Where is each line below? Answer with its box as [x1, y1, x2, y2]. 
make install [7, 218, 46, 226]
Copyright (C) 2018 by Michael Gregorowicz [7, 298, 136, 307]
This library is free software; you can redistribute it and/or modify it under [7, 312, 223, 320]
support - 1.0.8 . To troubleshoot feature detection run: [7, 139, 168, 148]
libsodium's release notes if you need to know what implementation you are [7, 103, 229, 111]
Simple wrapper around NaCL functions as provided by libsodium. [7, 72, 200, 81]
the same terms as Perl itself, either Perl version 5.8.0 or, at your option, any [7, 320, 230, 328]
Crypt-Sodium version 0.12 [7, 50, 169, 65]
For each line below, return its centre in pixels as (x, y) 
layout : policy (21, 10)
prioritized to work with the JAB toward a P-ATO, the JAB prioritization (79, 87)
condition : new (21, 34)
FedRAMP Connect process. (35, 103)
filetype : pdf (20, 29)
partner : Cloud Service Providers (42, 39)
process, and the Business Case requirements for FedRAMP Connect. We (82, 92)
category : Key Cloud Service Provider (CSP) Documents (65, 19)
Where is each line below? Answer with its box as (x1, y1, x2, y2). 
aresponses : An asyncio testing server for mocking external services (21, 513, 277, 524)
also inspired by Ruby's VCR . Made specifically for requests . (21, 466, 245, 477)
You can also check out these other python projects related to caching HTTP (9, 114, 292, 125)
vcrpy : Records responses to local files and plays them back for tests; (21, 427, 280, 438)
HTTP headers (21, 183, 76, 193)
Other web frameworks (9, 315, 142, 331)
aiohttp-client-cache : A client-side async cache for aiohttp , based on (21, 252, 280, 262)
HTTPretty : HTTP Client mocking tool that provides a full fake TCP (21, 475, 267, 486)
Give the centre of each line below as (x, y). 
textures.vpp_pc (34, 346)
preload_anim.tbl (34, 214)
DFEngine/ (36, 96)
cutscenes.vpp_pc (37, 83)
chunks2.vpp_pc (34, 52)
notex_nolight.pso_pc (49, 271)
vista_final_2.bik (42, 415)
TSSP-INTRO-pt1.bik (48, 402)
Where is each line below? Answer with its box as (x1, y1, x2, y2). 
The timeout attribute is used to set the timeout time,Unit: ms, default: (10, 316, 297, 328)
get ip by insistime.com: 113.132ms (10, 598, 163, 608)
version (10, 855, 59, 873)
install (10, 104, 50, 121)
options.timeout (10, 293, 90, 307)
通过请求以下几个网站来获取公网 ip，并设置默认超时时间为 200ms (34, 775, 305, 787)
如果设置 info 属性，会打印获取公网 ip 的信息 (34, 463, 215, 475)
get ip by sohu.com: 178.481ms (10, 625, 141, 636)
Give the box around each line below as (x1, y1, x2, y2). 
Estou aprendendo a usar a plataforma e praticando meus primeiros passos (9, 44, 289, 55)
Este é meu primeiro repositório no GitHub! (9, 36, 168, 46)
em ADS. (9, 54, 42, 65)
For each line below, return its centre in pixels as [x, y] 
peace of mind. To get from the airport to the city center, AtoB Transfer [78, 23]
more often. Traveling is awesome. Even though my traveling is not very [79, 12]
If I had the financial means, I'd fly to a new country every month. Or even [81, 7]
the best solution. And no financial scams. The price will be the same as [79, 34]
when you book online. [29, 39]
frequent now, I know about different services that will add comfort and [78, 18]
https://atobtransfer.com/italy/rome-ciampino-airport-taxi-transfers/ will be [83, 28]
------------------------------------------------------------------------
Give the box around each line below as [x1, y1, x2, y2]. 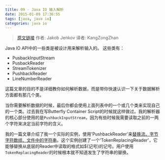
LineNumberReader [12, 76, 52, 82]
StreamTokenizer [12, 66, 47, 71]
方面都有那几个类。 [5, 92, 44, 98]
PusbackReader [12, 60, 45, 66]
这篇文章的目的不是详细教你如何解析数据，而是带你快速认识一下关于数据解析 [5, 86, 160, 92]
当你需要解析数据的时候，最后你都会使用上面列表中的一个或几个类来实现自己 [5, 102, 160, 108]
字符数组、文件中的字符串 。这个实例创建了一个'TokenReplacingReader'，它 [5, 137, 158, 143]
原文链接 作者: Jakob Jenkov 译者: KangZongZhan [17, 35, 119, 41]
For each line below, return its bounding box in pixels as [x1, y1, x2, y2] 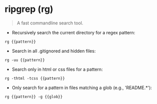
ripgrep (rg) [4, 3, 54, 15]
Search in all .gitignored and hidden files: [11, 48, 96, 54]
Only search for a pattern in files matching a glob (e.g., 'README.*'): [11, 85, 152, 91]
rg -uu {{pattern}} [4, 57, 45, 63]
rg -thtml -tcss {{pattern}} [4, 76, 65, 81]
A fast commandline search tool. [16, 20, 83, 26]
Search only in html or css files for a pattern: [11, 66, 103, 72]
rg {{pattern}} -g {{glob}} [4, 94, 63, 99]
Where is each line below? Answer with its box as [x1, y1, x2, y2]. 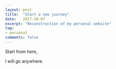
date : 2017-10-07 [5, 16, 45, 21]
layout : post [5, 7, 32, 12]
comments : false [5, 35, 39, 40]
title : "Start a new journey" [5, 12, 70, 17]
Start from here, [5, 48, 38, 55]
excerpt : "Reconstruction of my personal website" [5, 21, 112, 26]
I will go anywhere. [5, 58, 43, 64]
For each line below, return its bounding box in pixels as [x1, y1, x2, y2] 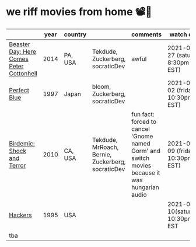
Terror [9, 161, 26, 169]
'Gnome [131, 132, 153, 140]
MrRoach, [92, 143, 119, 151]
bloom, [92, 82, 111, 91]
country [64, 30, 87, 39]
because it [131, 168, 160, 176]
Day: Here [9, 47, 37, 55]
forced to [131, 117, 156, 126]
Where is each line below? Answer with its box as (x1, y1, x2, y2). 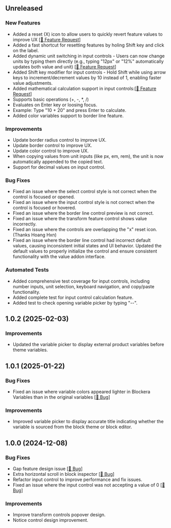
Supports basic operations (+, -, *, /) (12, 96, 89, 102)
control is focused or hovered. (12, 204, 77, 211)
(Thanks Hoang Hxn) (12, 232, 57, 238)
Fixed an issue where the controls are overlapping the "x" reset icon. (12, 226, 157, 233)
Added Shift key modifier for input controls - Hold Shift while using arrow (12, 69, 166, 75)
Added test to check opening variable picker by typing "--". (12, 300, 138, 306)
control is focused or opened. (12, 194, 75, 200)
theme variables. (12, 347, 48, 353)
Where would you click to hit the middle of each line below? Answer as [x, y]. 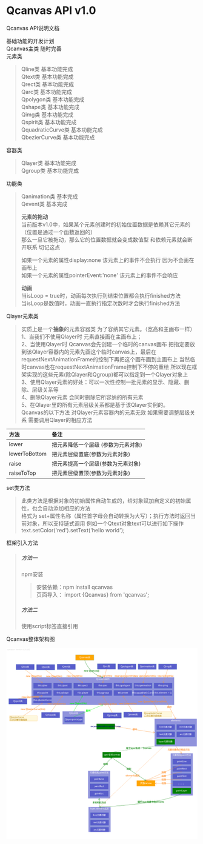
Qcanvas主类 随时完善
------------------------------------------------------------------------
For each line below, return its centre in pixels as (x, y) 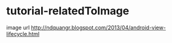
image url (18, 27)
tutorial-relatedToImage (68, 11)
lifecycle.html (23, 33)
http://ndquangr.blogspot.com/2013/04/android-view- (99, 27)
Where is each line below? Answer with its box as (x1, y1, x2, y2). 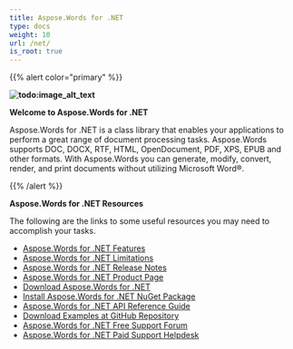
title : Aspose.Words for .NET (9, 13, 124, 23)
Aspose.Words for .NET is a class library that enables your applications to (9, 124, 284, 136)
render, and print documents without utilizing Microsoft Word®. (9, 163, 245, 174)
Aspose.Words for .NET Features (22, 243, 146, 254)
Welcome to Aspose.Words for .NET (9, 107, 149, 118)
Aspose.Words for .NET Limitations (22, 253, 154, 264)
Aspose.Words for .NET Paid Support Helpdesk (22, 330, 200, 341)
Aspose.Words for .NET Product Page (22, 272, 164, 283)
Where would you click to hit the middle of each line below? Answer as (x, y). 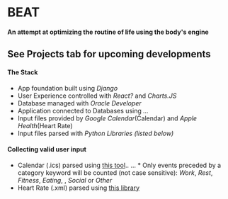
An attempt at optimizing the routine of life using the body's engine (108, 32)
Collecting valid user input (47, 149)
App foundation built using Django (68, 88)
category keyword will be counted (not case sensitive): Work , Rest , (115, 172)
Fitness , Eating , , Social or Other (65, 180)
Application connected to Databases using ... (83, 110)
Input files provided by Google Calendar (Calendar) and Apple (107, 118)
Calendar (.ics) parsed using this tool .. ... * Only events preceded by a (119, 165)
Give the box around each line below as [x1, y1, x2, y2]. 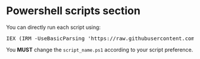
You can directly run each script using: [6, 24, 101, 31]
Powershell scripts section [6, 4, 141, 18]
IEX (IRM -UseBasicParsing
------------------------------------------------------------------------
On how many lines of the listing does the string "know" appear? Only the number should be given.

2